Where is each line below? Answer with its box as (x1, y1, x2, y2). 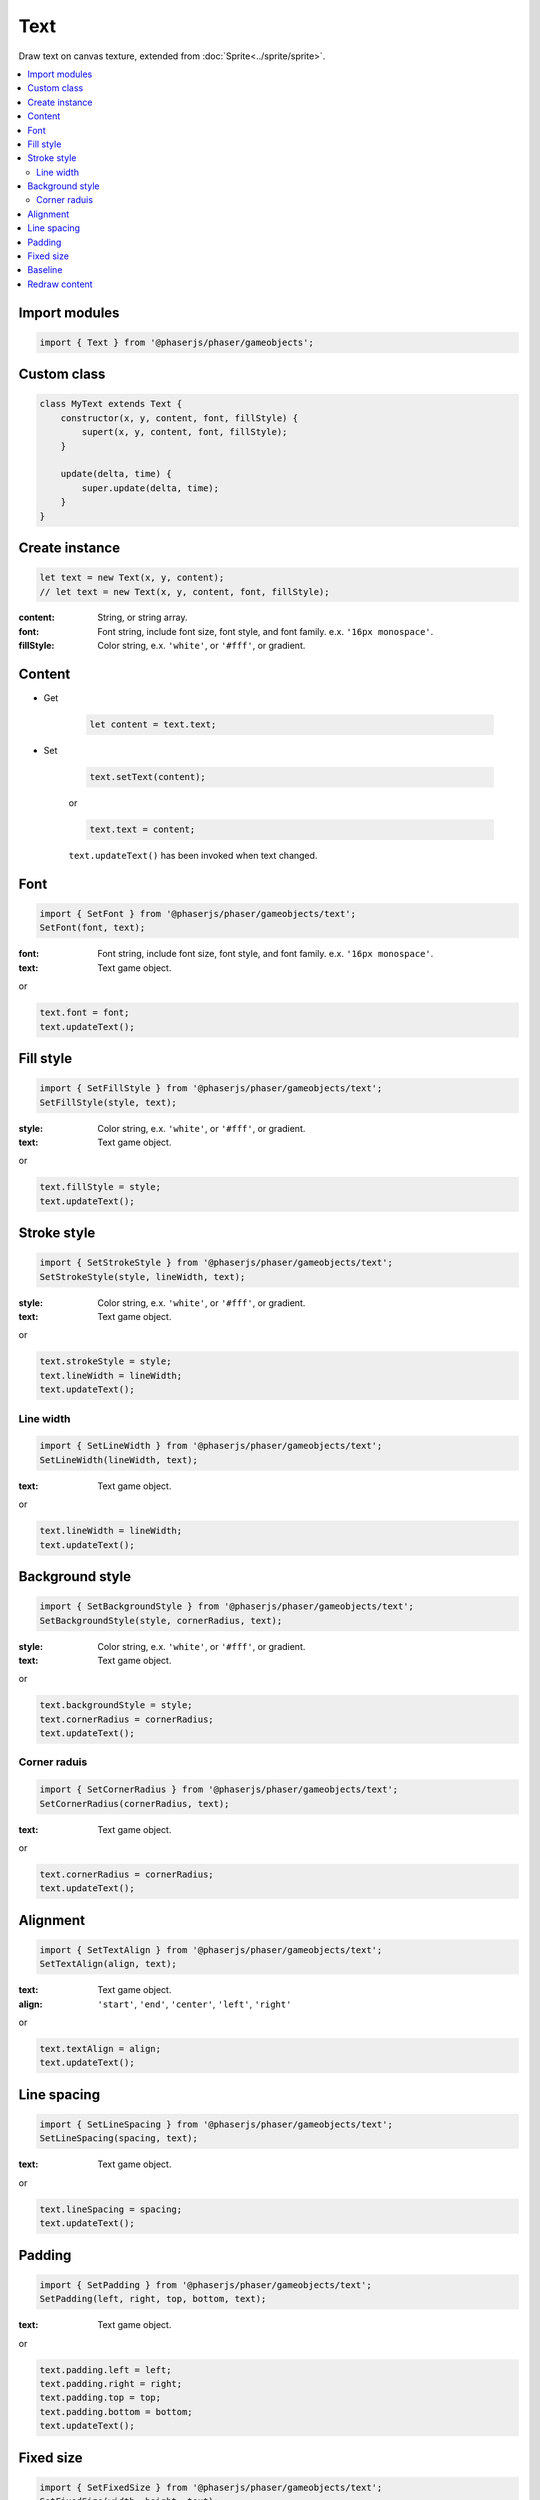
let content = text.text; (89, 719, 217, 730)
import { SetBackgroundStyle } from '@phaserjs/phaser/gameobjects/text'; (39, 1601, 415, 1612)
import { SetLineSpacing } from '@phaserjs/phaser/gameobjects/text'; (39, 2119, 394, 2130)
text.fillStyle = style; (39, 1181, 162, 1193)
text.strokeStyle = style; (39, 1356, 172, 1367)
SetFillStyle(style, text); (39, 1096, 177, 1108)
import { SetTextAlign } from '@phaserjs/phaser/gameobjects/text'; (39, 1944, 383, 1955)
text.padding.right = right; (39, 2378, 183, 2389)
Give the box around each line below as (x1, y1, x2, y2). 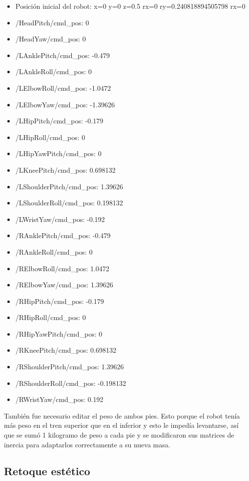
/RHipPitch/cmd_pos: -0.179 (15, 296, 104, 306)
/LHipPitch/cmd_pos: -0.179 (15, 116, 104, 126)
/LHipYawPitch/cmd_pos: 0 (15, 148, 102, 159)
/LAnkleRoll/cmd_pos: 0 (15, 66, 92, 77)
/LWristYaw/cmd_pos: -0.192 (15, 214, 105, 224)
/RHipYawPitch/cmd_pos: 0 (15, 328, 103, 339)
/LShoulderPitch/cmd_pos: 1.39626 (15, 181, 124, 191)
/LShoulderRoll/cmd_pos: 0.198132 (15, 198, 123, 208)
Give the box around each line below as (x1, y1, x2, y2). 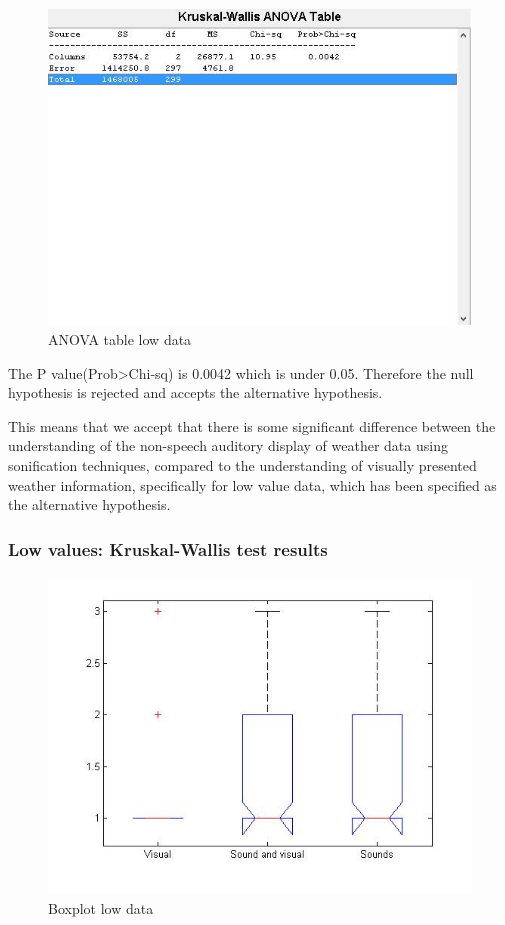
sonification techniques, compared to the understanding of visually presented (8, 454, 477, 475)
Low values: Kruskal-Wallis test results (8, 536, 328, 561)
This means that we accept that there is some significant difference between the (8, 415, 496, 436)
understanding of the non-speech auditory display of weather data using (8, 435, 448, 456)
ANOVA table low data (48, 329, 192, 350)
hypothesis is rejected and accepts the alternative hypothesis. (8, 382, 383, 403)
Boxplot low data (48, 898, 154, 918)
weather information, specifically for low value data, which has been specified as (8, 474, 497, 495)
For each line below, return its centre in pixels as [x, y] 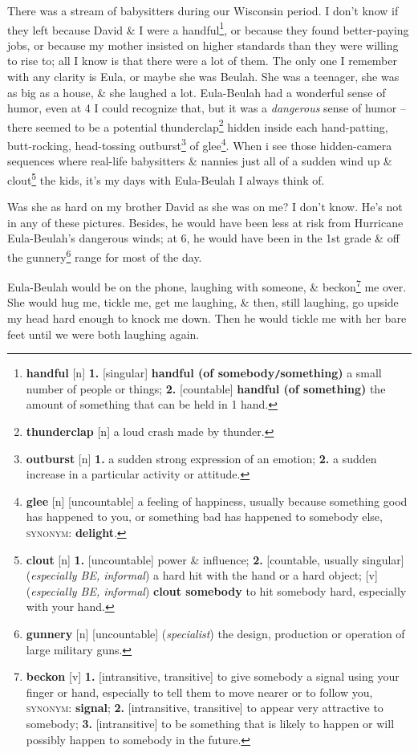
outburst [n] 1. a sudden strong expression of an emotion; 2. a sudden [201, 458]
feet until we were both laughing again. [103, 334]
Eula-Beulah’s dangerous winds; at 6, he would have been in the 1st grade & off [203, 238]
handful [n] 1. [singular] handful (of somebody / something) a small [204, 373]
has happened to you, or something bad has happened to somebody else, [204, 517]
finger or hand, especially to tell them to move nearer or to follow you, [199, 692]
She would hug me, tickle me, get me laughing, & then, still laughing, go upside [203, 302]
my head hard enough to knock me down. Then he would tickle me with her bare [207, 318]
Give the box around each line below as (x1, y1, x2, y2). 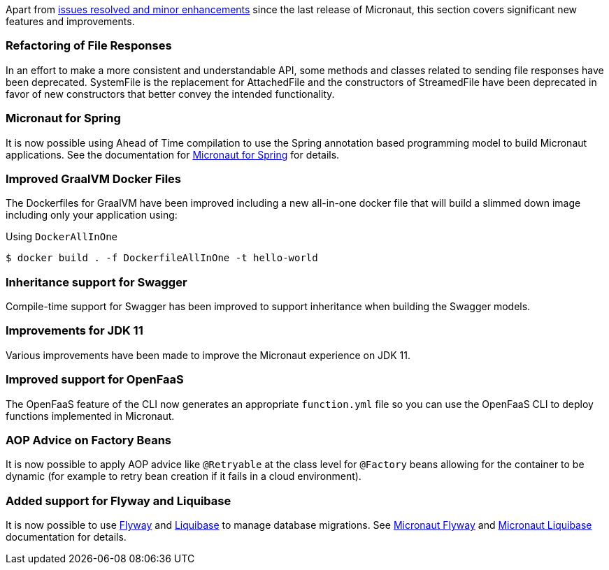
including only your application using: (6, 209, 178, 221)
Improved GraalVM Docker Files (6, 171, 182, 186)
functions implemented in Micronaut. (6, 409, 175, 422)
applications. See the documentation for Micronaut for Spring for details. (6, 148, 340, 161)
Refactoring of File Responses (6, 38, 172, 53)
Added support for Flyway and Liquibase (6, 493, 231, 508)
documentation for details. (6, 531, 127, 543)
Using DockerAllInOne (6, 231, 118, 243)
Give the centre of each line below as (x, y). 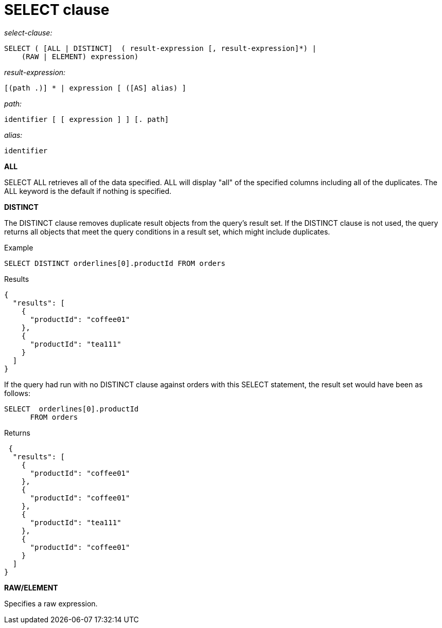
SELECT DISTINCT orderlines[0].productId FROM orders (115, 263)
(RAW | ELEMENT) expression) (80, 56)
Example (19, 247)
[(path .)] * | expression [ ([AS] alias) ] (95, 88)
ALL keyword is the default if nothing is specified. (88, 191)
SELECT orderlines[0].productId (72, 409)
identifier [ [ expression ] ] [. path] (87, 119)
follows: (17, 393)
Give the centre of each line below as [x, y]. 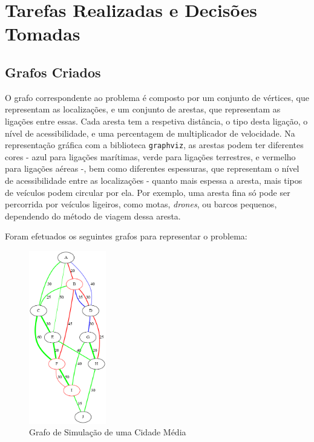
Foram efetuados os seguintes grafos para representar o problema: [126, 236]
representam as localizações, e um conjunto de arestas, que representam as [143, 109]
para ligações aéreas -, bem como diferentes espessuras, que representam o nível [152, 168]
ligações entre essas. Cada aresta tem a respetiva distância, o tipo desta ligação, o [156, 121]
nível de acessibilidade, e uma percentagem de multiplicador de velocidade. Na [150, 133]
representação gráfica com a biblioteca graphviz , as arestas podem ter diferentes [154, 145]
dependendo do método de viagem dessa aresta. [93, 216]
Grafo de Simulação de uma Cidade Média [108, 432]
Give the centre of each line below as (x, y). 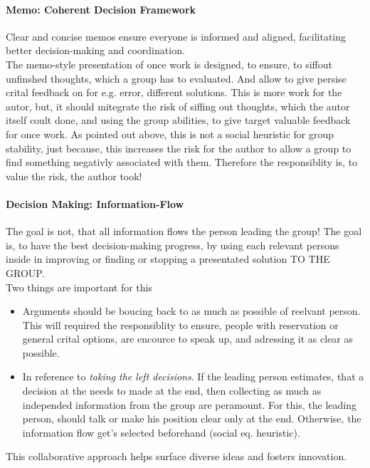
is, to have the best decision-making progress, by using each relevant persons (173, 245)
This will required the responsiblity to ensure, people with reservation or (180, 324)
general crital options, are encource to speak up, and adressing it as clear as (188, 339)
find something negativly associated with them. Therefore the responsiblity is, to (182, 162)
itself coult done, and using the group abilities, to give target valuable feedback (178, 120)
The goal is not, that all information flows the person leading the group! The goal (184, 231)
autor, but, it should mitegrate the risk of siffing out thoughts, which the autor (178, 106)
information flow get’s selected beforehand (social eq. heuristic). (161, 432)
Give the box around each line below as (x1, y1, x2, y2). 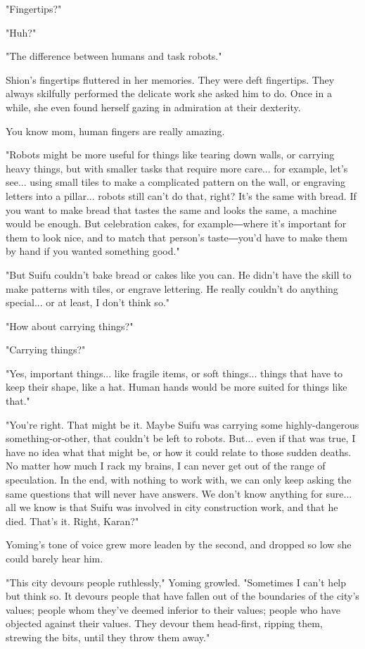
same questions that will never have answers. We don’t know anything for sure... (6, 486, 352, 500)
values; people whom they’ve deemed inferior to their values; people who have (6, 602, 340, 617)
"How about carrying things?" (6, 318, 134, 333)
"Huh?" (6, 25, 37, 39)
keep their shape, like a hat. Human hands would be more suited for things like (6, 379, 347, 394)
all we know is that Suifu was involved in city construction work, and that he (6, 500, 338, 515)
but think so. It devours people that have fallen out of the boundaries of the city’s (6, 588, 359, 603)
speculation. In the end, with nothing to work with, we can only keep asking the (6, 472, 352, 487)
------------------------------------------------
**Work to be completed:** Among the entries above, find the line with "outburst [n] 1." and the line with "finger or hand, especially"; give again exactly these two lines and all lines between them.

**Answer box:**
outburst [n] 1. a sudden strong expression of an emotion; 2. a sudden [201, 458]
feet until we were both laughing again. [103, 334]
Eula-Beulah’s dangerous winds; at 6, he would have been in the 1st grade & off [203, 238]
handful [n] 1. [singular] handful (of somebody / something) a small [204, 373]
has happened to you, or something bad has happened to somebody else, [204, 517]
finger or hand, especially to tell them to move nearer or to follow you, [199, 692]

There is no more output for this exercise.